Where `Id` is again the identifier. `Error` will have an error where you'll find an error text if the inference resulted in an error and `Status` is one of the following:

`0` means inference has been initialized,`1` inference request has been sent to the queue,`2` inference request has been received from queue and delivered to the actual workload container,`3` the workload has completed and result is ready for fetching

If your status is not yet `3`, it means the workload is still in progress. Wait for a short period and run the `python status.py` again, untill you recive a status of `3`, as follows:

```json
{
    "Id": "be248e6b-66e6-41f1-8bcb-b26548dace0a",
    "Error": null,
    "Status": 3
}
```

Now our inference has completed and we are ready to fetch the results. Save the following file to the disk as `result.py`\
Again, notice that you need to set the identifier header:

```python
import requests
import sys
import os
import signal

def get_result() -> None:
    token = os.environ['DATACRUNCH_BEARER_TOKEN']
    deployment_name = os.environ['DATACRUNCH_DEPLOYMENT']
    async_task_id = os.environ['DATACRUNCH_TASK_ID']
    baseurl = "https://containers.datacrunch.io"
    status_url = f"{baseurl}/result/{deployment_name}"

    headers = {
        "Authorization": f"Bearer {token}",
        "Content-Type": "application/json",
        "X-Inference-Id": async_task_id
    }

    response = requests.get(status_url, headers=headers)
    if response.status_code == 202:
        print(response.json())
    else:
        print(f"inference failed. status code: {response.status_code}")
        print(response.text, file=sys.stderr)

def graceful_shutdown(signum, frame) -> None:
    print(f"\nSignal {signum} received at line {frame.f_lineno} in {frame.f_code.co_filename}")
    sys.exit(0)

if __name__ == "__main__":
    signal.signal(signal.SIGINT, graceful_shutdown)
    signal.signal(signal.SIGTERM, graceful_shutdown)

    get_result()
```

This will return you text generated by whisper.
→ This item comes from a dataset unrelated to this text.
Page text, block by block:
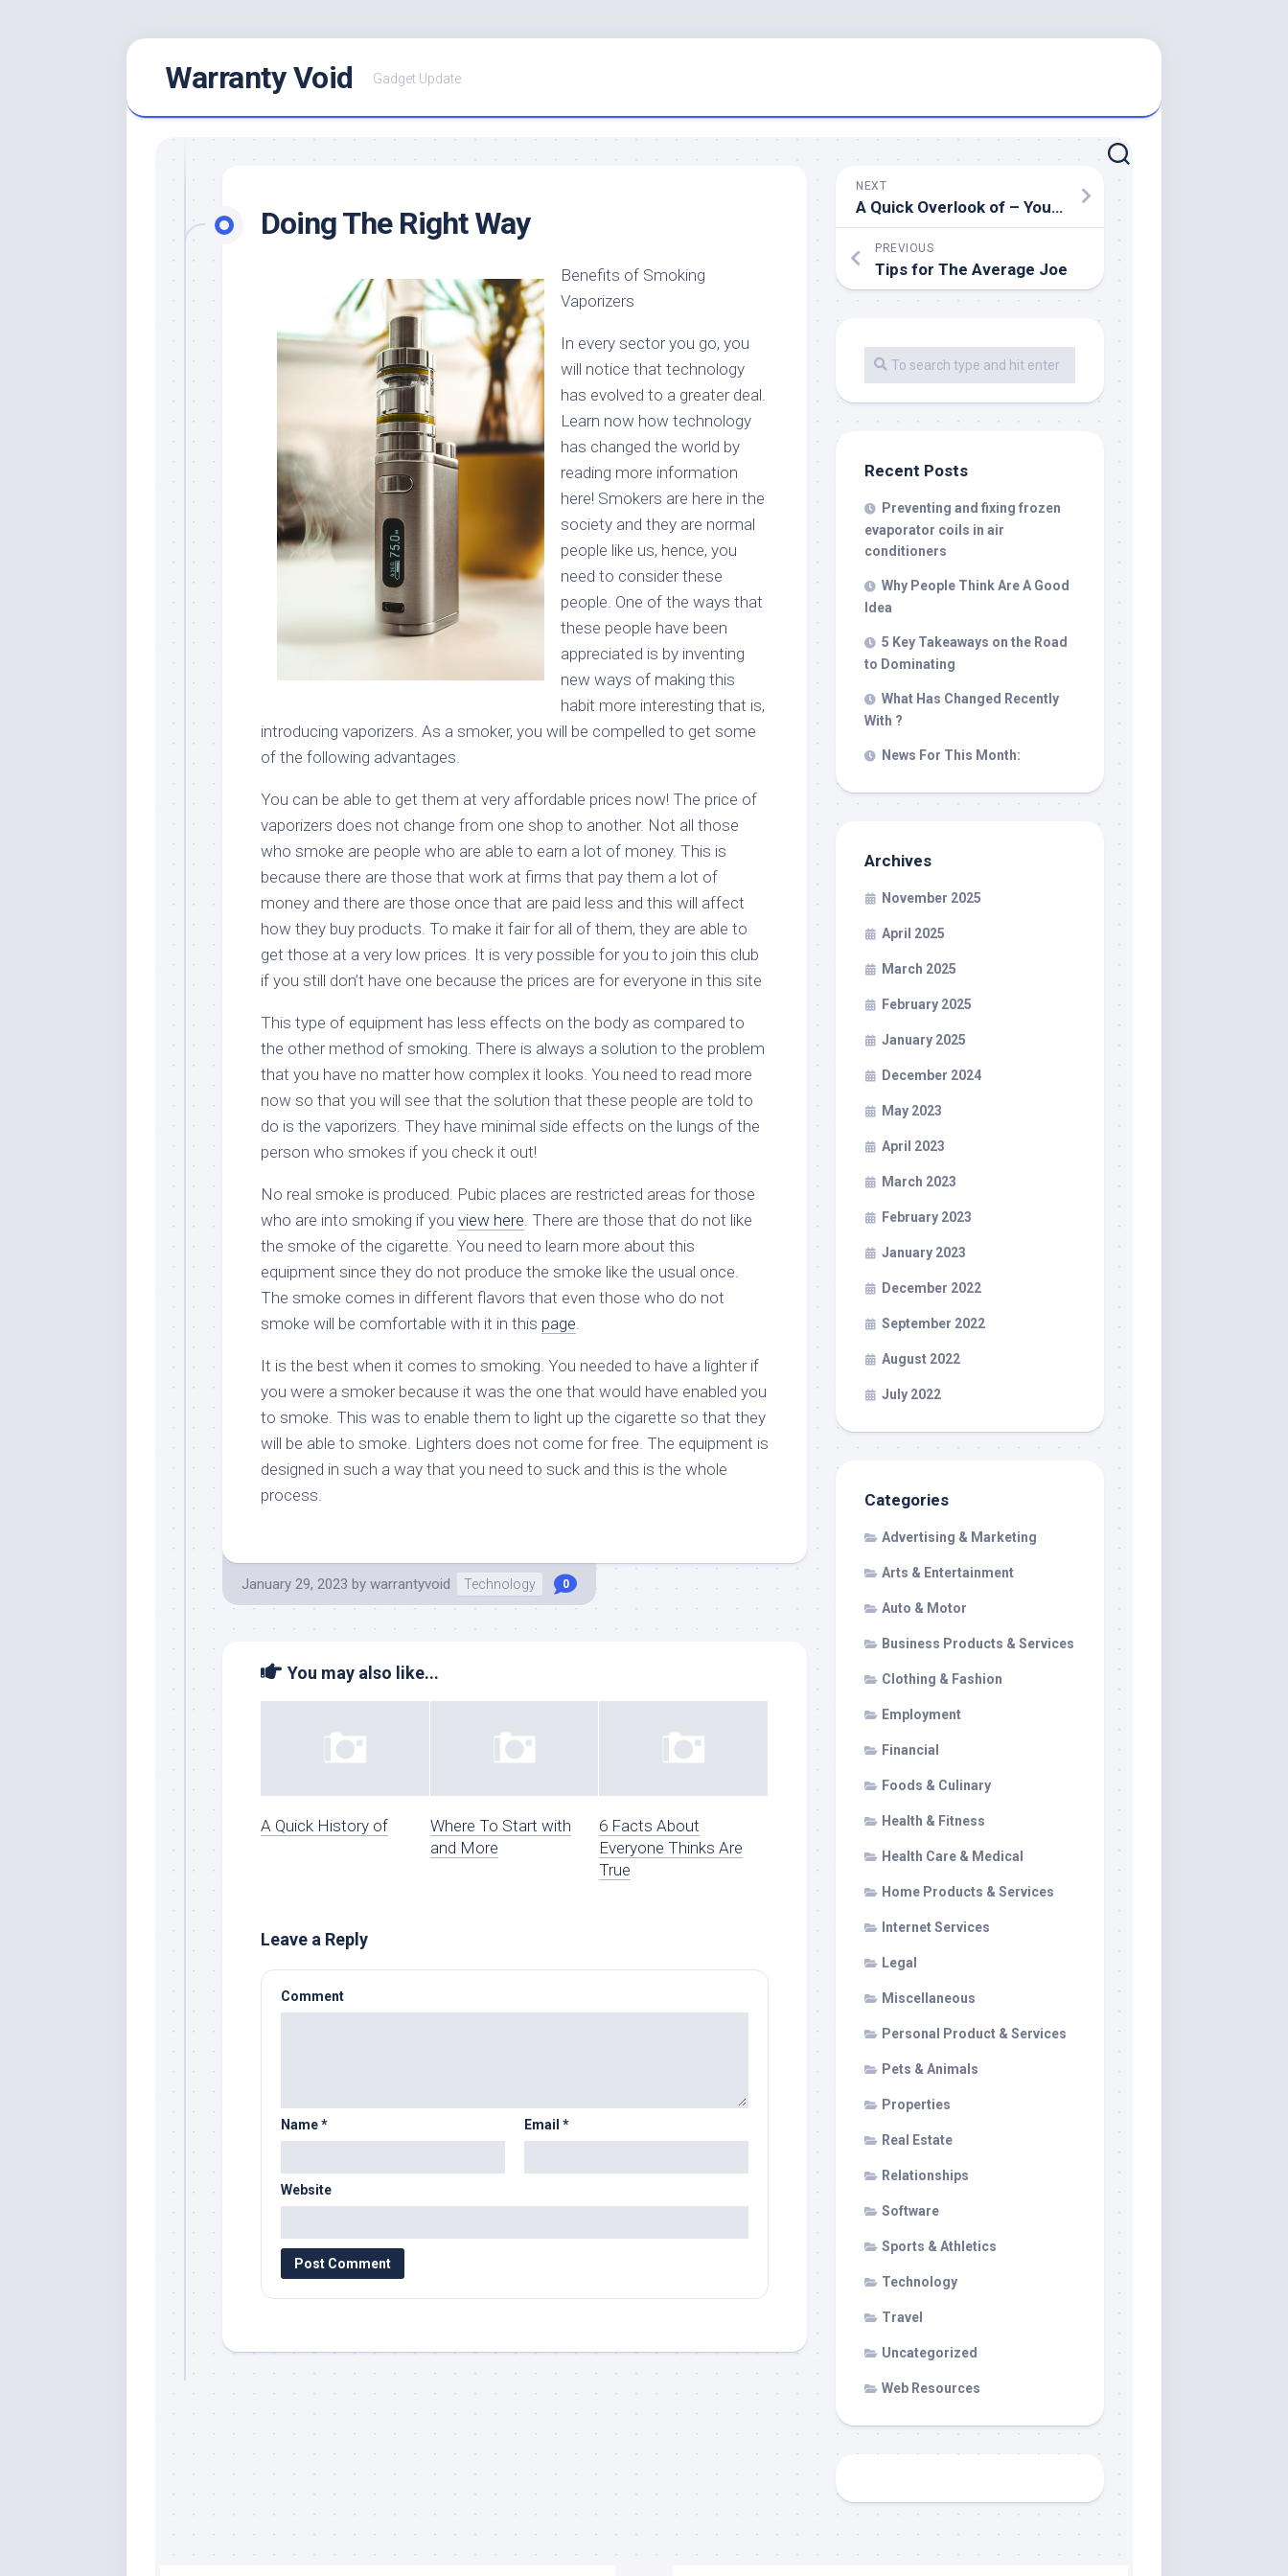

It will look similar to the following:

```json
{ 
    "result":"The Voyagers were guaranteed to work only until the Saturn encounter..."
}
```

This concludes the first part of our tutorial on how to run asynchronous inference requests.
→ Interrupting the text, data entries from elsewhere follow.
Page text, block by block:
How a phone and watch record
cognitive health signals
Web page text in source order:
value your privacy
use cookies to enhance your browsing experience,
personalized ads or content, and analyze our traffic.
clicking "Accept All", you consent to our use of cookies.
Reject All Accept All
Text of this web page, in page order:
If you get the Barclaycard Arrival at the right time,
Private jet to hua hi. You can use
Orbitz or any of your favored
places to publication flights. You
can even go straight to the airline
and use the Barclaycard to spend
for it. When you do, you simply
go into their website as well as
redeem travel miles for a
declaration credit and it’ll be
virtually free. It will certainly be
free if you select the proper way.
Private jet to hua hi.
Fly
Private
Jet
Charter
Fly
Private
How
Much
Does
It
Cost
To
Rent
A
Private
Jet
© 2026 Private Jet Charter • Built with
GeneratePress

#### Upload the generated result to a webhook

In the tutorial above we sent fully asynchronous inference request, where access to the inference status and result are provided by Verda and we access them directly using our api.\
However, there might a scenario where you want your container to do asynchronous work, but you want to send synchronous requests to the container or you just don't want to save the status and result to Verda systems.

The next example shows how to use utilize partially asynchronous workflow where we send a synchronous request to the inference container which will trigger an asynchronous operation that will upload the results of the inference to a webhook while returning a status indicator that the operation has started.

In our example of a inference service above (the `main.py` file we saved earlier), you'll find a function that looks like `async def generate_webhook(body: Dict, background_tasks: BackgroundTasks) -> JSONResponse:`

Save the following file to disk as `inference_webhook.sh`

```bash
#!/bin/bash
if [ -z "$DATACRUNCH_DEPLOYMENT" ] || [ -z "$DATACRUNCH_BEARER_TOKEN" ]; then
  echo "Error: DATACRUNCH_DEPLOYMENT and DATACRUNCH_BEARER_TOKEN environment variables must be set"
  exit 1
fi

PAYLOAD='{
  "url": "https://tile.loc.gov/storage-services/media/ls/sagan/1958124-3-1.mp3"
}'

ENDPOINT=https://containers.datacrunch.io/$DATACRUNCH_DEPLOYMENT/generate_webhook
echo "Connecting to the generate_webhook endpoint at $ENDPOINT..."

curl -v -X POST $ENDPOINT \
--header "Authorization: Bearer $DATACRUNCH_BEARER_TOKEN" \
--header "Content-Type: application/json" \
--header "Prefer: respond-async-container" \
--data "$PAYLOAD"
```

Running the above command should return the following once the request has been received by your endpoint:

```json
{"status":"accepted"}
```

The model output should then be available for your webhook endpoint after completion.